**Records for the task**
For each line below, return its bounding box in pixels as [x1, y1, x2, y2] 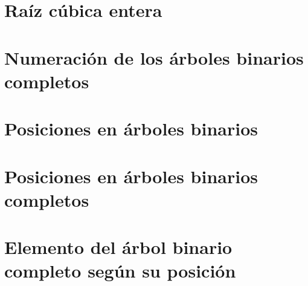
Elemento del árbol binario [4, 235, 233, 259]
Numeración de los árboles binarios [4, 45, 304, 70]
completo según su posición [4, 258, 236, 283]
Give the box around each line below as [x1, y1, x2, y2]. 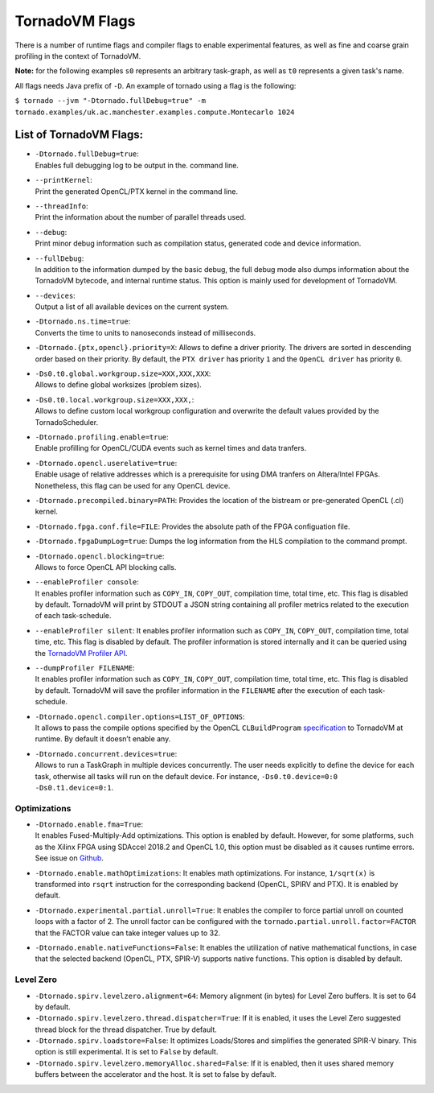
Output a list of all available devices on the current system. [35, 302, 229, 311]
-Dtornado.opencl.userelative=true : [35, 458, 178, 468]
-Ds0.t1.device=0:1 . [35, 782, 114, 792]
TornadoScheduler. [35, 417, 99, 427]
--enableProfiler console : [35, 577, 140, 587]
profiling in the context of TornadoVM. [14, 51, 141, 60]
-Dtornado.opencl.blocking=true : [35, 551, 165, 561]
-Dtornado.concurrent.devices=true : [35, 749, 178, 758]
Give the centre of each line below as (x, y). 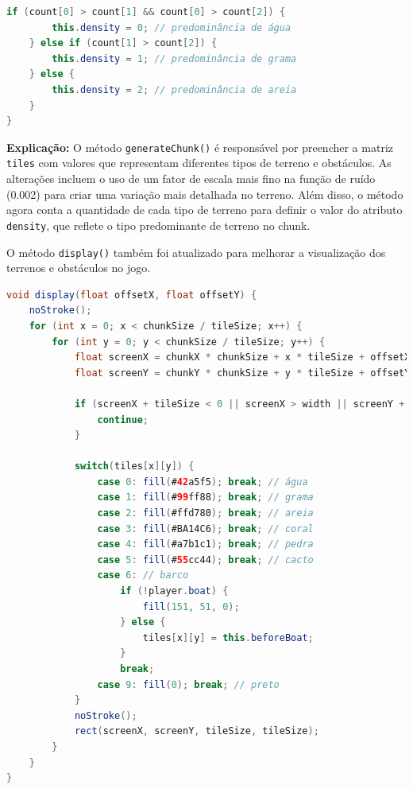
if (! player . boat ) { (174, 591)
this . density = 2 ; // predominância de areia (174, 89)
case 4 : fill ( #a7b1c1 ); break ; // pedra (205, 544)
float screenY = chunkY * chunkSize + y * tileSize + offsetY (242, 373)
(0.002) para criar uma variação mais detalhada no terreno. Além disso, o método (205, 194)
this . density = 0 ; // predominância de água (172, 27)
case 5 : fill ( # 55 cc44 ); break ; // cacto (205, 560)
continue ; (123, 420)
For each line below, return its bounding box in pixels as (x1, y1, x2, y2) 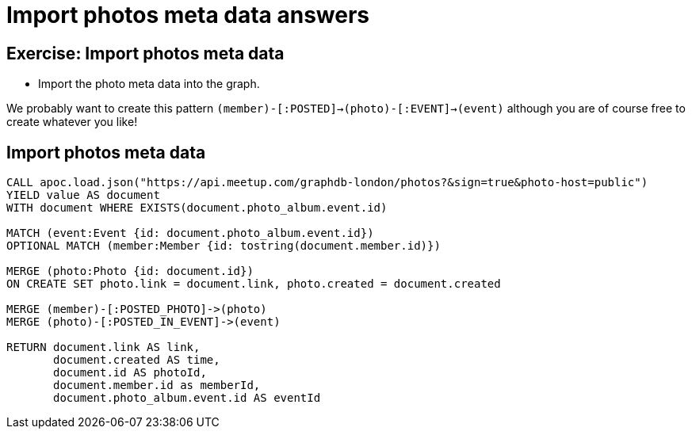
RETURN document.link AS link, (6, 341, 201, 354)
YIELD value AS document (6, 189, 160, 202)
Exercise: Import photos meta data (6, 43, 285, 63)
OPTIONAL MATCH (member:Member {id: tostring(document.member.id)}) (6, 239, 441, 253)
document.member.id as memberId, (53, 379, 261, 392)
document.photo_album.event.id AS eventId (53, 391, 321, 405)
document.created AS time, (53, 353, 220, 367)
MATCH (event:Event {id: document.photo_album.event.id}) (6, 227, 374, 240)
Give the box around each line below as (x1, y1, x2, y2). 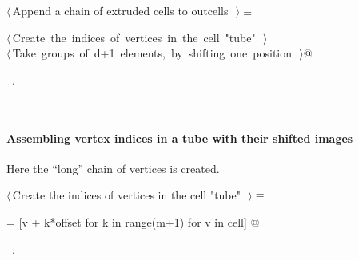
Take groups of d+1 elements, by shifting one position (12, 45, 293, 61)
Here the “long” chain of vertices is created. (6, 160, 220, 176)
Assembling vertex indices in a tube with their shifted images (6, 129, 353, 146)
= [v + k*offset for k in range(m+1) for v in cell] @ (6, 213, 260, 230)
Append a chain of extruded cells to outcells (12, 2, 229, 18)
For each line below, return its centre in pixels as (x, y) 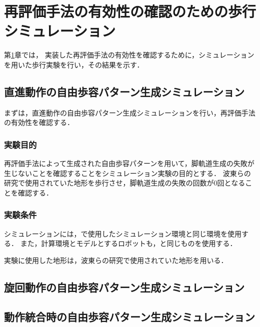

**Exercise details**
Begin at the line in the entries above that has "(0.002) para criar", stop after the line that has "Assembling vertex indices", and output exactly those lines without pictures.

**Output below**
(0.002) para criar uma variação mais detalhada no terreno. Além disso, o método (205, 194)
this . density = 0 ; // predominância de água (172, 27)
case 5 : fill ( # 55 cc44 ); break ; // cacto (205, 560)
continue ; (123, 420)
For each line below, return its bounding box in pixels as (x1, y1, x2, y2) 
RETURN document.link AS link, (6, 341, 201, 354)
YIELD value AS document (6, 189, 160, 202)
Exercise: Import photos meta data (6, 43, 285, 63)
OPTIONAL MATCH (member:Member {id: tostring(document.member.id)}) (6, 239, 441, 253)
document.member.id as memberId, (53, 379, 261, 392)
document.photo_album.event.id AS eventId (53, 391, 321, 405)
document.created AS time, (53, 353, 220, 367)
MATCH (event:Event {id: document.photo_album.event.id}) (6, 227, 374, 240)
Give the box around each line below as (x1, y1, x2, y2). 
Take groups of d+1 elements, by shifting one position (12, 45, 293, 61)
Here the “long” chain of vertices is created. (6, 160, 220, 176)
Assembling vertex indices in a tube with their shifted images (6, 129, 353, 146)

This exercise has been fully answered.